I look forward to hearing from you with possible answers to above questions and more questions/facts I'd need to consider, based on your experiences with Hadoop / problem analysis.根据您对 Hadoop/问题分析的经验，我期待收到您对上述问题的可能答案以及我需要考虑的更多问题/事实。 Like always, I appreciate your help and thank ya all in advance.像往常一样，我感谢您的帮助，并提前感谢大家。

1 个解决方案

I do not expect loading to the HDFS to be a bottlneck, since the load is distributed among datanodes - so the network interface will be only bottleneck.我不希望加载到 HDFS 成为瓶颈，因为负载分布在数据节点之间 - 所以网络接口将只是瓶颈。 Loading data back to the database might be a bottlneck but I think it is no worse then now.将数据加载回数据库可能是一个瓶颈，但我认为现在情况并没有更糟。 I would design jobs to have their input and their output to sit in the HDFS, and then run some kind of bulk load of results into the database.我会设计作业以将他们的输入和他们的 output 放在 HDFS 中，然后将某种批量结果加载到数据库中。

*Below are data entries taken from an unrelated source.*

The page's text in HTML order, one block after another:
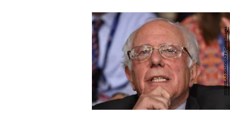
NICHOLAS KAMM/AFP/Getty Images
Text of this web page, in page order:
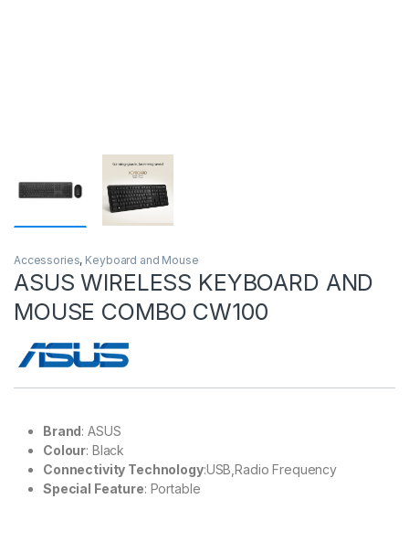
Accessories, Keyboard and Mouse
ASUS WIRELESS KEYBOARD AND
MOUSE COMBO CW100
Brand: ASUS
Colour: Black
Connectivity Technology:USB,Radio Frequency
Special Feature: Portable
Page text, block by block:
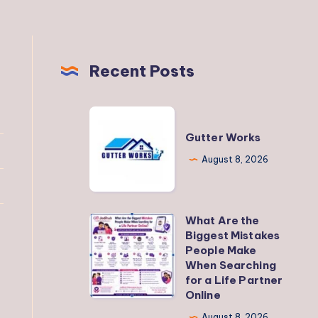
Recent Posts
Works
Gutter Works
August 8, 2026
What
Are
the
Biggest
Mistakes
What Are the
Biggest Mistakes
People Make
When Searching
for a Life Partner
Online
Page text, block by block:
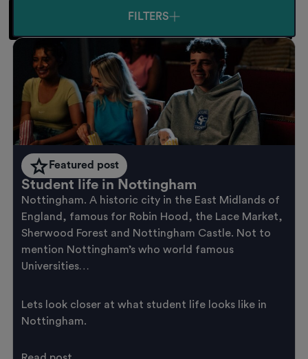
FILTERS
Featured post
Student life in Nottingham
Nottingham. A historic city in the East Midlands of
England, famous for Robin Hood, the Lace Market,
Sherwood Forest and Nottingham Castle. Not to
mention Nottingham’s who world famous
Universities…
Lets look closer at what student life looks like in
Nottingham.
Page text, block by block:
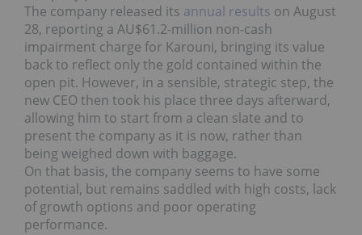
The company released its annual results on August
28, reporting a AU$61.2-million non-cash
impairment charge for Karouni, bringing its value
back to reflect only the gold contained within the
open pit. However, in a sensible, strategic step, the
new CEO then took his place three days afterward,
allowing him to start from a clean slate and to
present the company as it is now, rather than
being weighed down with baggage.
On that basis, the company seems to have some
potential, but remains saddled with high costs, lack
of growth options and poor operating
performance.
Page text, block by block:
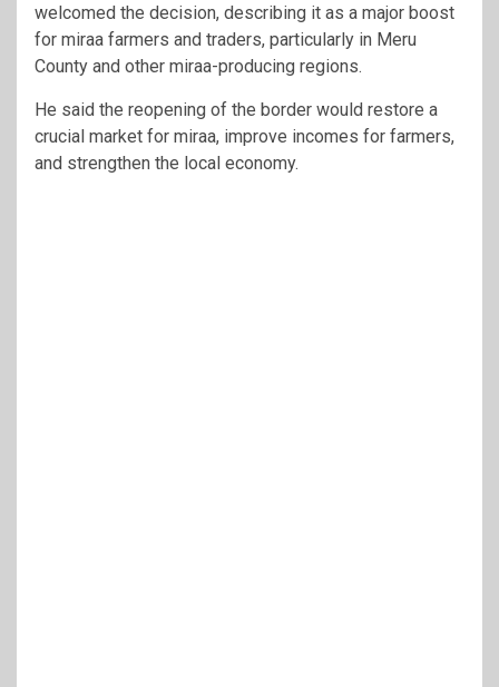
welcomed the decision, describing it as a major boost
for miraa farmers and traders, particularly in Meru
County and other miraa-producing regions.
He said the reopening of the border would restore a
crucial market for miraa, improve incomes for farmers,
and strengthen the local economy.
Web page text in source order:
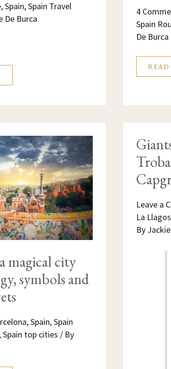
,Spain,Spain Travel
De Burca
4
Spain
De Burca
READ
magical city
symbols and
,Spain,Spain
,Spain top cities / By
Leave a
La
By
GIANTS
I
LA
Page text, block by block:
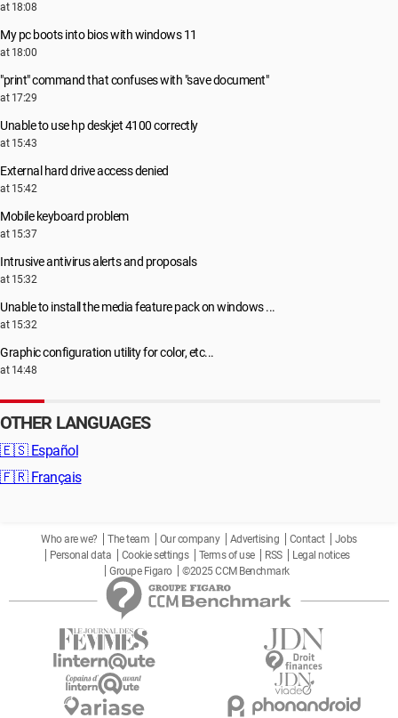
at 18:08
My pc boots into bios with windows 11
at 18:00
"print" command that confuses with "save document"
at 17:29
Unable to use hp deskjet 4100 correctly
at 15:43
External hard drive access denied
at 15:42
Mobile keyboard problem
at 15:37
Intrusive antivirus alerts and proposals
at 15:32
Unable to install the media feature pack on windows ...
at 15:32
Graphic configuration utility for color, etc...
at 14:48
OTHER LANGUAGES
🇪🇸 Español
🇫🇷 Français
Who are we? The team Our company Advertising Contact
Jobs
Personal data
Cookie settings Terms of use RSS
Legal notices
Groupe Figaro
©2025 CCM Benchmark

Feedback is a problematic point, since actually MR have only one result - and it is transformed data.反馈是一个问题点，因为实际上 MR 只有一个结果——它是转换后的数据。 All other tricks, like write failed records into HDFS files will lack "functional" reliability of the MR, because it is a side effect.所有其他技巧，例如将失败的记录写入 HDFS 文件将缺乏 MR 的“功能”可靠性，因为它是一个副作用。 One of the ways to mitigate this problem you should design you software in the way to be ready for duplicated failed records.缓解此问题的一种方法是，您应该以准备好重复失败记录的方式设计软件。 There is also scoop = the tool specific for migrating data between SQL databases and Hadoop.还有 scoop = 专用于在 SQL 数据库和 Hadoop 数据库之间迁移数据的工具。 http://www.cloudera.com/downloads/sqoop/ In the same time I would consider usage of HIVE - if Your SQL transformations are not that complicated - it might be practical to create CSV files, and make initial preaggregation with Hive, therof reducing data volumes before going to (perhaps single node) database. http://www.cloudera.com/downloads/sqoop/ In the same time I would consider usage of HIVE - if Your SQL transformations are not that complicated - it might be practical to create CSV files, and make initial preaggregation with Hive,在进入（可能是单节点）数据库之前减少数据量。